Guttenberg pressed, asking, "Were guns the factor in the hunting of our kids?"

Rubio said, "Of course they were," and said he would support a law that takes away the ability of an 18-year-old to buy a rifle. Earlier Wednesday, Arizona Republican Sen. Jeff Flake came out in favor of a bill to raise the age to buy AR-15-style rifles.

Rubio said he also supported the banning of bump fire stocks, which allow semi-automatic weapons to fire like automatic weapons, and a bolstered background check system. But as he continued, Rubio said he believed Guttenberg was asking about the assault weapons ban and stood by his opposition to it.

"If I believed that that law would have prevented this from happening I would support it, but I want to explain to you why it would not," Rubio said.

Guttenberg pressed again, "Senator Rubio. My daughter, running down the hallway at Marjory Stoneman Douglas, was shot in the back with an assault weapon -- the weapon of choice. OK? It is too easy to get. It is a weapon of war. The fact that you can't stand with everybody in this building and say that, I'm sorry."

Rubio said he believed Guttenberg was telling the truth and that someone like the alleged killer should not have had access to any firearm, but that the assault weapons ban was too easily circumventable and poorly crafted.

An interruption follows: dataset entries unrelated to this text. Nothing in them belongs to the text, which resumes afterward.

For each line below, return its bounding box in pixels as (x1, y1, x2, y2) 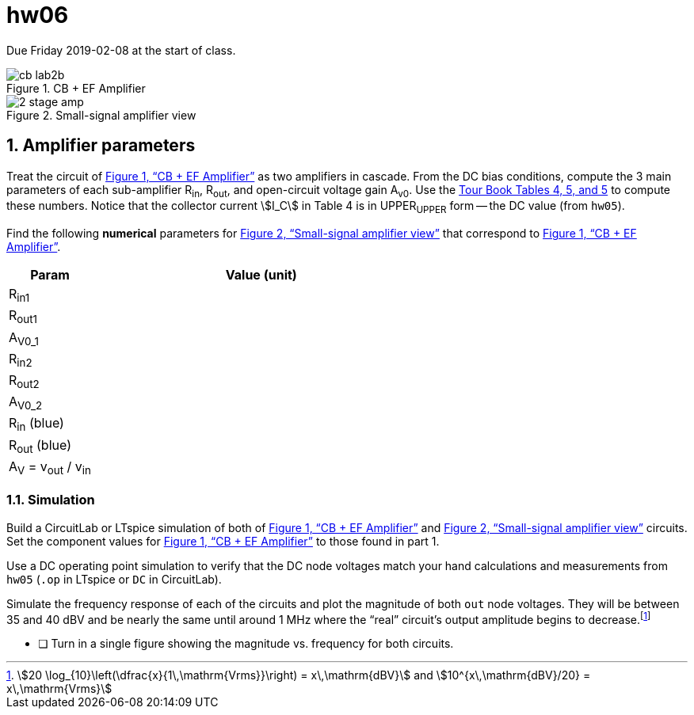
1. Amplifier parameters (6, 135, 196, 156)
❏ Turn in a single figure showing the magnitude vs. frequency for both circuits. (38, 637, 454, 651)
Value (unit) (225, 267, 297, 283)
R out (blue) (9, 436, 71, 455)
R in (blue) (9, 415, 64, 434)
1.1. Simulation (6, 492, 95, 508)
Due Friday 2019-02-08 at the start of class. (6, 43, 236, 57)
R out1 (9, 307, 37, 326)
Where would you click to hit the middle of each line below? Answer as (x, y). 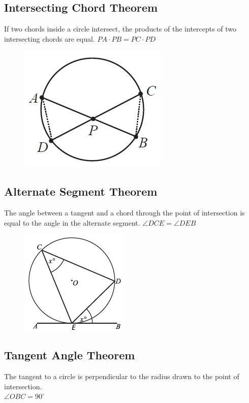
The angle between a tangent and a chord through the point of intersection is (124, 213)
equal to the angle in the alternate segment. (72, 222)
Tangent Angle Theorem (70, 355)
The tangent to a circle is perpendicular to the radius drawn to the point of (122, 376)
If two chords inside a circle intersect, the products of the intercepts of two (120, 29)
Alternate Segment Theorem (81, 191)
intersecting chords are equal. (50, 38)
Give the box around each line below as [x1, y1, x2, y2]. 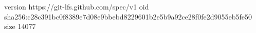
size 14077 [4, 21, 36, 31]
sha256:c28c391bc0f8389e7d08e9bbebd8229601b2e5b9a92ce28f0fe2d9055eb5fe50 [4, 11, 252, 21]
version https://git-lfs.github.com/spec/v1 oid [4, 1, 149, 11]
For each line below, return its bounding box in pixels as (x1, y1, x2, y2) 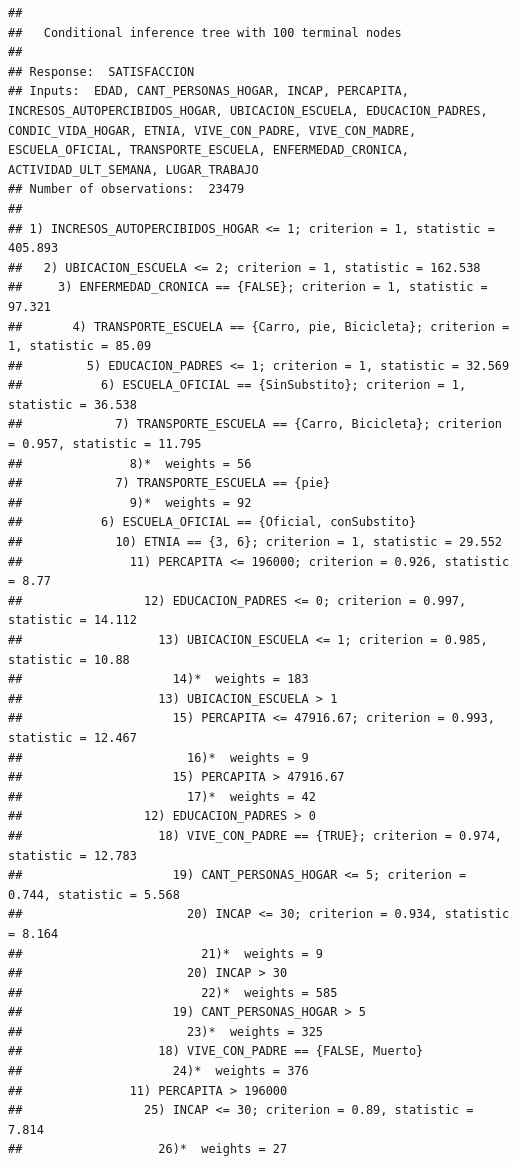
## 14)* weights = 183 (8, 672, 309, 687)
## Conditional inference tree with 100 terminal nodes (8, 25, 402, 40)
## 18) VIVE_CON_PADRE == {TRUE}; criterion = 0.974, (8, 828, 502, 843)
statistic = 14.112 (8, 613, 137, 628)
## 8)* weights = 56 (8, 456, 252, 471)
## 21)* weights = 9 (8, 946, 323, 961)
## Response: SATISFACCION (8, 64, 195, 79)
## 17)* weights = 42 (8, 789, 316, 804)
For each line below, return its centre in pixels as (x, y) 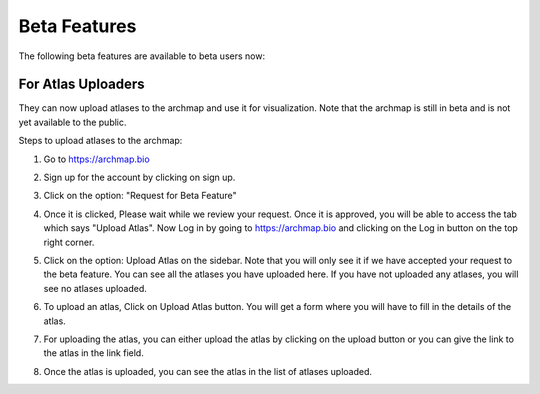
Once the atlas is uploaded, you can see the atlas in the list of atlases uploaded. (208, 371)
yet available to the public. (72, 122)
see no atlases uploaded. (95, 288)
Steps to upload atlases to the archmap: (100, 141)
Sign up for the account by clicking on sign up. (139, 177)
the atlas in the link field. (93, 353)
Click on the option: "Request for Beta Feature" (140, 196)
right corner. (69, 242)
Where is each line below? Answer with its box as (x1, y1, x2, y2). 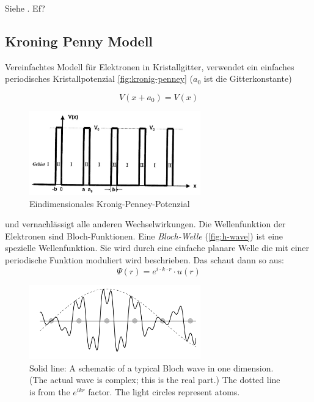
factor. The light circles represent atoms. (88, 386, 240, 398)
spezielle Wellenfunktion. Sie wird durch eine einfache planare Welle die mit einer (5, 241, 310, 254)
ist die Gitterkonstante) (203, 72, 292, 85)
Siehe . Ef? (5, 2, 45, 14)
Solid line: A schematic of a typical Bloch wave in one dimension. (29, 361, 274, 374)
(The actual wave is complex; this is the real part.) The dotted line (29, 373, 280, 386)
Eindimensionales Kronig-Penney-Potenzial (29, 197, 190, 210)
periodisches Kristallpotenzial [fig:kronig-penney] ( (5, 72, 194, 85)

"I believe that someone like this individual and anyone like him shouldn't have any gun," Rubio said. "Not this gun, any gun, but I want to explain to you for a moment the problem with the law that they call the assault weapons ban."

Armed teachers, restraining orders, magazine size

As for arming teachers as the President indicated support for earlier Wednesday, Rubio said he did not favor that, both as a father and as a matter of practicality.

"The notion that my kids are going to school with teachers that are armed with a weapon is not something that, quite frankly, I'm comfortable with," Rubio said.

Asked about what progress might be made in the wake of the shooting -- the day after the Florida Legislature refused to debate a ban on some semiautomatic weapons and large-capacity magazines, Rubio said he backed the state implementing a gun violence restraining order system.

He said a system where worried family members could move to have a person temporarily lose their gun rights would be a step he would support to prevent future massacres, and that he hopes Florida will pass a system into law.

Chris Grady, a student who said he had recently enlisted in the military, asked Rubio if the senator would support restrictions on "large-capacity magazines."

Rubio acknowledged that he had not in the past supported looking at magazine clip size, but was "reconsidering that position."

"I'll tell you why," Rubio said. "Because while it may not prevent an attack, it may save lives in an attack."

Rubio added that he did not want to get ahead of law enforcement in speaking about details of last week's school shooting, but that "three or four people might be alive today." Rubio said that while he did not yet have a firm position on what should change, he was open.

"I don't know what the right number is," Rubio said. "We'll have to get into that debate. But that is something that I believe we can reach a compromise in this country and that I'm willing to reconsider."

Following the town hall, Sen. Bob Menendez noted Rubio's stated openness to banning large-capacity magazines -- and invited his Republican colleague to sign on to cosponsoring a bill to do just that.

"Sen. @marcorubio, thank you for reconsidering your position on large capacity magazines at the CNN Town Hall - I've got a bill waiting for you to co-sponsor --->" the New Jersey Democrat tweeted.